* [Input]
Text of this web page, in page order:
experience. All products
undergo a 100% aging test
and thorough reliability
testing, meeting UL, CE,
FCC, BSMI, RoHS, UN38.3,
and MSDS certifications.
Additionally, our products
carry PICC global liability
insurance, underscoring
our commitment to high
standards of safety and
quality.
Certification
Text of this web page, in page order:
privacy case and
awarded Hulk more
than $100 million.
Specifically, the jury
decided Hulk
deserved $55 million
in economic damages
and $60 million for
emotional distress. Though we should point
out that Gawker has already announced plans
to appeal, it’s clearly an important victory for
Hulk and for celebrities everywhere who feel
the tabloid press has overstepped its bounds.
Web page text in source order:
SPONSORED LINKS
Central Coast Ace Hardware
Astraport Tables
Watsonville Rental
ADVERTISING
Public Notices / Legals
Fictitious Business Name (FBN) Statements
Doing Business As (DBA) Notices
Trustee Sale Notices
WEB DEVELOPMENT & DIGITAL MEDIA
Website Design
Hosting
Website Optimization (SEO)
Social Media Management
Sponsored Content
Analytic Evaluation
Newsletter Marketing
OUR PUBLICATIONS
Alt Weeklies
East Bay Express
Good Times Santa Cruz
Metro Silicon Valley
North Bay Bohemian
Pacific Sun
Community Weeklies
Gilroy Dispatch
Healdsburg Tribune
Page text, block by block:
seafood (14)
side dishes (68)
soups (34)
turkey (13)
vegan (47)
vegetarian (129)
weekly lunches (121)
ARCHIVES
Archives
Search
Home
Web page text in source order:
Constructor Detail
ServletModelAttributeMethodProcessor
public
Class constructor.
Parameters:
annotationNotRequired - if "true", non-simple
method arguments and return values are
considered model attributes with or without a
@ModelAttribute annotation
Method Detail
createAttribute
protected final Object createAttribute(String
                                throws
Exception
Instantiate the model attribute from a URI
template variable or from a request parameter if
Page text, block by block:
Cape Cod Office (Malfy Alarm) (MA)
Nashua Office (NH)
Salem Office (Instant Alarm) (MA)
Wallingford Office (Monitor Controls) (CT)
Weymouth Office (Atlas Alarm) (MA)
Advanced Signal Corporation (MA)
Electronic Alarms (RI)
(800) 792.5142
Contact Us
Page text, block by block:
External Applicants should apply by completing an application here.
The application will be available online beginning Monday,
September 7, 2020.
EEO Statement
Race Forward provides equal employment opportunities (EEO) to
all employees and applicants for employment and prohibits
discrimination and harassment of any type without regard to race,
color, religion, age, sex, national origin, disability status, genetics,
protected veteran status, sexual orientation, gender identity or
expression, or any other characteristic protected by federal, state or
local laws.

* [Task requirements] Extract from the records above the lines from the one containing "Additionally, our products" to the one containing "Weymouth Office (Atlas Alarm) (MA)", both lines included, exactly as they appear and with nothing else.

* [Your response]
Additionally, our products
carry PICC global liability
insurance, underscoring
our commitment to high
standards of safety and
quality.
Certification
Text of this web page, in page order:
privacy case and
awarded Hulk more
than $100 million.
Specifically, the jury
decided Hulk
deserved $55 million
in economic damages
and $60 million for
emotional distress. Though we should point
out that Gawker has already announced plans
to appeal, it’s clearly an important victory for
Hulk and for celebrities everywhere who feel
the tabloid press has overstepped its bounds.
Web page text in source order:
SPONSORED LINKS
Central Coast Ace Hardware
Astraport Tables
Watsonville Rental
ADVERTISING
Public Notices / Legals
Fictitious Business Name (FBN) Statements
Doing Business As (DBA) Notices
Trustee Sale Notices
WEB DEVELOPMENT & DIGITAL MEDIA
Website Design
Hosting
Website Optimization (SEO)
Social Media Management
Sponsored Content
Analytic Evaluation
Newsletter Marketing
OUR PUBLICATIONS
Alt Weeklies
East Bay Express
Good Times Santa Cruz
Metro Silicon Valley
North Bay Bohemian
Pacific Sun
Community Weeklies
Gilroy Dispatch
Healdsburg Tribune
Page text, block by block:
seafood (14)
side dishes (68)
soups (34)
turkey (13)
vegan (47)
vegetarian (129)
weekly lunches (121)
ARCHIVES
Archives
Search
Home
Web page text in source order:
Constructor Detail
ServletModelAttributeMethodProcessor
public
Class constructor.
Parameters:
annotationNotRequired - if "true", non-simple
method arguments and return values are
considered model attributes with or without a
@ModelAttribute annotation
Method Detail
createAttribute
protected final Object createAttribute(String
                                throws
Exception
Instantiate the model attribute from a URI
template variable or from a request parameter if
Page text, block by block:
Cape Cod Office (Malfy Alarm) (MA)
Nashua Office (NH)
Salem Office (Instant Alarm) (MA)
Wallingford Office (Monitor Controls) (CT)
Weymouth Office (Atlas Alarm) (MA)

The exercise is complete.